I started doing this because Spacewalk is a monolithic app and upgrading it is difficult. It also takes a while to setup, so recovering from a disaster would be slow. I fell in love with Kubernetes and I thought Spacewalk was the perfect candidate for a container because:
- it is a monolithic app with several components that can be broken down into microservices
- it is difficult to upgrade parts of the software without updating everything
- some might consider it a legacy app because the only way to install it is via a traditional install directly to an OS so it's not very future proof
I also wanted to show how it is possible to take a complex program and containerize it, even though it is not easy. So this repo:
- demonstrates how you can decouple parts of the program, like the database and turn it into it's own container
- demonstrates how to take a traditional app that runs on an init system and port it over to a container
- demonstrates how to create config maps
- demonstrates how to create custom docker images from parts of an existing application
- demonstrates how to use persistent volumes for data that needs to persist
The Dockerfile does most everything, but the last program supervisord runs is a sleep command and then installs Spacewalk and restarts the Web services. It's janky, but it seems to work--at least for development.
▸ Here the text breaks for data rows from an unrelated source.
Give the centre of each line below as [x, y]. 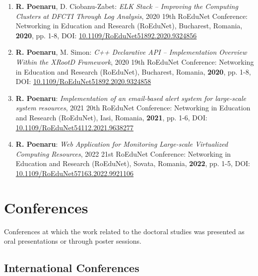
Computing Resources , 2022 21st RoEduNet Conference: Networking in [123, 153]
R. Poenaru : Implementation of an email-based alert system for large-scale [131, 98]
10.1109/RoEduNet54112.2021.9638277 [75, 127]
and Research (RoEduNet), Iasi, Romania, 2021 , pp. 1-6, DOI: [111, 117]
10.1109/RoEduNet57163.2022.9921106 [75, 173]
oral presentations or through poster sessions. [73, 241]
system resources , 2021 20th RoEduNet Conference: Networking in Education [133, 108]
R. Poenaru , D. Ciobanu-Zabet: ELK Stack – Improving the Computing [127, 6]
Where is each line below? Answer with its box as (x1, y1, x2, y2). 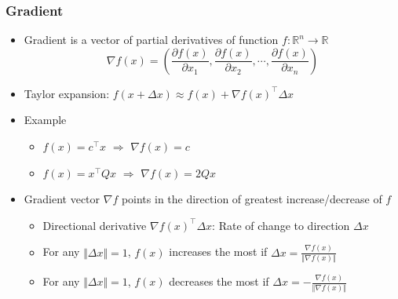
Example (24, 111, 67, 128)
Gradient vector (24, 191, 100, 207)
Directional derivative (42, 217, 147, 233)
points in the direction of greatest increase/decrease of (121, 191, 382, 207)
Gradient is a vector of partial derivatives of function (24, 31, 279, 48)
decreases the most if (169, 273, 269, 290)
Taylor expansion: (24, 85, 110, 101)
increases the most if (169, 243, 268, 260)
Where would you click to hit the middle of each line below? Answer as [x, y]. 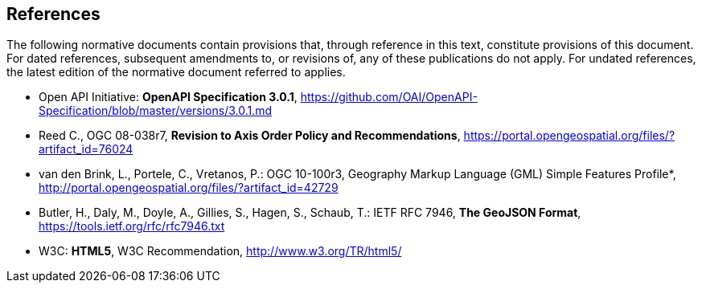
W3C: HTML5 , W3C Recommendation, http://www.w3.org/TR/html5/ [220, 251]
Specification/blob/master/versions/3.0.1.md [156, 111]
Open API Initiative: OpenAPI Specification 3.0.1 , [168, 97]
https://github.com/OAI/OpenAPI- [389, 97]
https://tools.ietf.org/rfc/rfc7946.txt [132, 226]
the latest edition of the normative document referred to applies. [176, 72]
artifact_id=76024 [86, 149]
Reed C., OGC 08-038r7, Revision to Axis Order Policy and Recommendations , [250, 136]
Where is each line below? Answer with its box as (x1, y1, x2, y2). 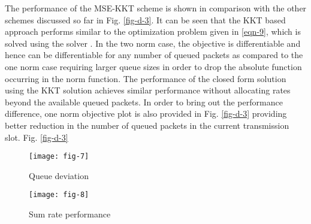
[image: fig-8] (29, 190, 89, 199)
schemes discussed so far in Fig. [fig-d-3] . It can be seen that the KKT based (5, 13, 286, 26)
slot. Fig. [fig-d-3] (5, 131, 68, 143)
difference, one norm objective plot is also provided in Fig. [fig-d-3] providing (5, 107, 287, 120)
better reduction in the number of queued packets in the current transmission (5, 119, 289, 131)
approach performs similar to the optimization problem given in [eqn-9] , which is (5, 25, 301, 38)
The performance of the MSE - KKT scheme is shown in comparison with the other (5, 2, 307, 14)
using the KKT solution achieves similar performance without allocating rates (5, 84, 291, 96)
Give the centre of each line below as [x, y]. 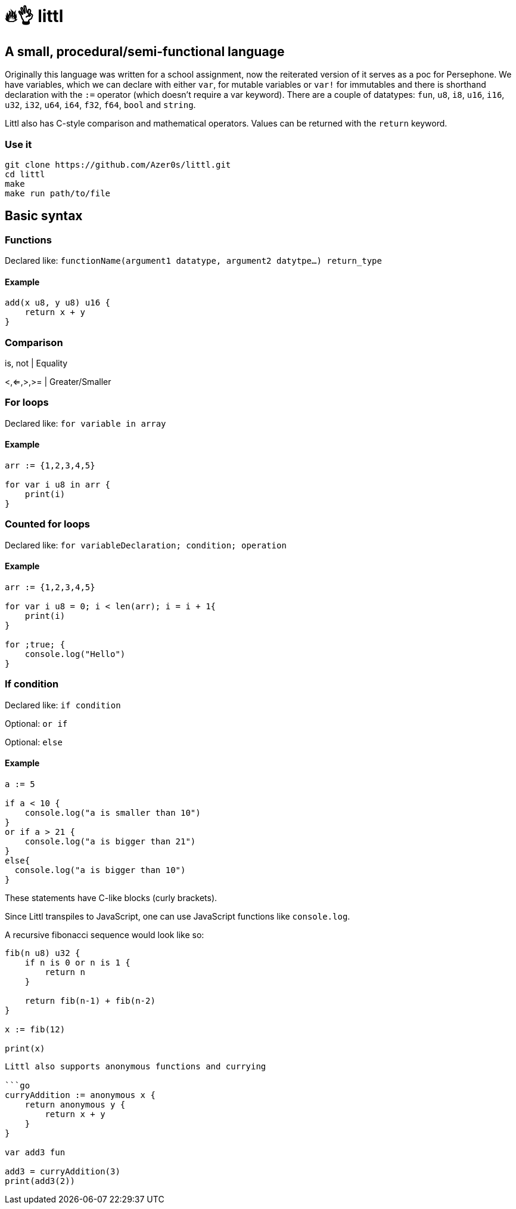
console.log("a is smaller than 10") [113, 813]
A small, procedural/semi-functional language [145, 51]
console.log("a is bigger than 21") [110, 842]
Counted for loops [47, 524]
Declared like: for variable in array [86, 423]
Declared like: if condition [63, 705]
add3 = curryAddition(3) [63, 1172]
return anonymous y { [75, 1105]
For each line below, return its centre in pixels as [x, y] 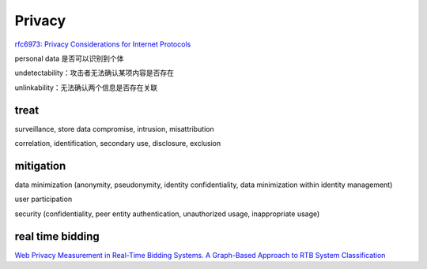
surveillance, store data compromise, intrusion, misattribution [114, 129]
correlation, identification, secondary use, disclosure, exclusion [118, 144]
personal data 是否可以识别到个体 [69, 58]
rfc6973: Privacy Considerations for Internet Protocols [103, 44]
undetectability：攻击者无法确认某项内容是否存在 [94, 73]
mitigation [40, 166]
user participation [43, 199]
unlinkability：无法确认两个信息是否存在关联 [86, 88]
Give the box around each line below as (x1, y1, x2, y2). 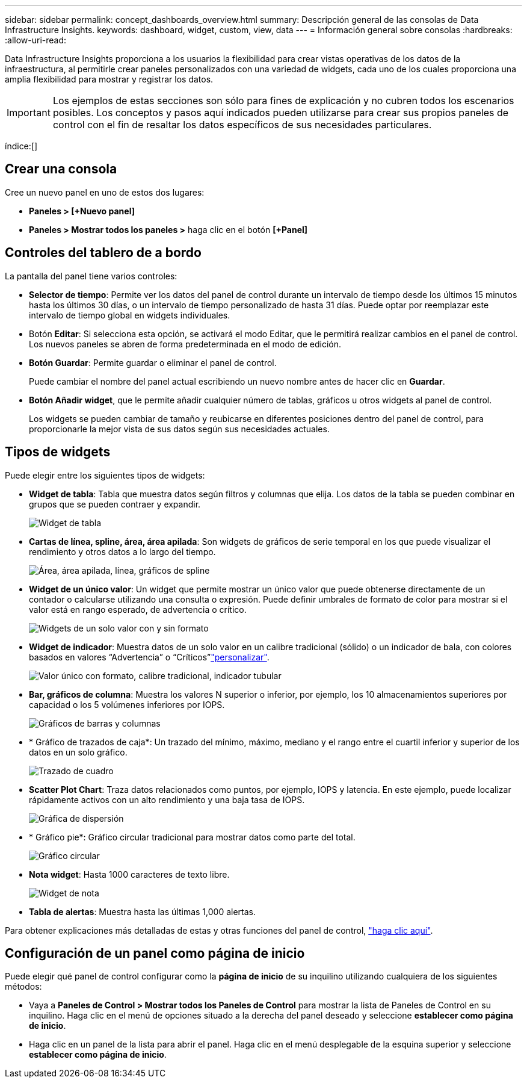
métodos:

It also seems to work fine if you kill the deployment and re-create it--the persistent storage portion is working so you don't lose anything.
git clone <this repo>
cd <this repo>
docker build -t spacewalk:2.10 -f Dockerfile-centos .
cd postgres/
docker build -t spacewalk-postgres:2.10 .
cd ..
kubectl create -f spacewalk-pv/
kubectl create -f spacewalk/
kubectl get po
kubectl port-forward <pod> 8000:80 8443:443 8080:8080
(optionally) enter the container and run a few more commands:
kubectl exec -it <CONTAINER ID> /bin/bash
# Make sure this program is exited
supervisorctl status spacewalk-init
# If it's running forever, stop it and start it again
supervisorctl stop spacewalk-init
supervisorctl start spacewalk-init
# Or run the install commands yourself from the supervisord config map
At this point, you should be able to reach the Web interface.
https://127.0.0.1:8443/rhn/newlogin/CreateFirstUser.do
or https://127.0.0.1:8443/rhn/Login.do if you already created your first user account and have an existing database.
I tested with a container here as an example, but the steps are the same for a traditional server or VM (per https://github.com/spacewalkproject/spacewalk/wiki/RegisteringClients#red-hat-enterprise-linux-5-6-and-7-scientific-linux-6-and-7-centos-5-6-and-7)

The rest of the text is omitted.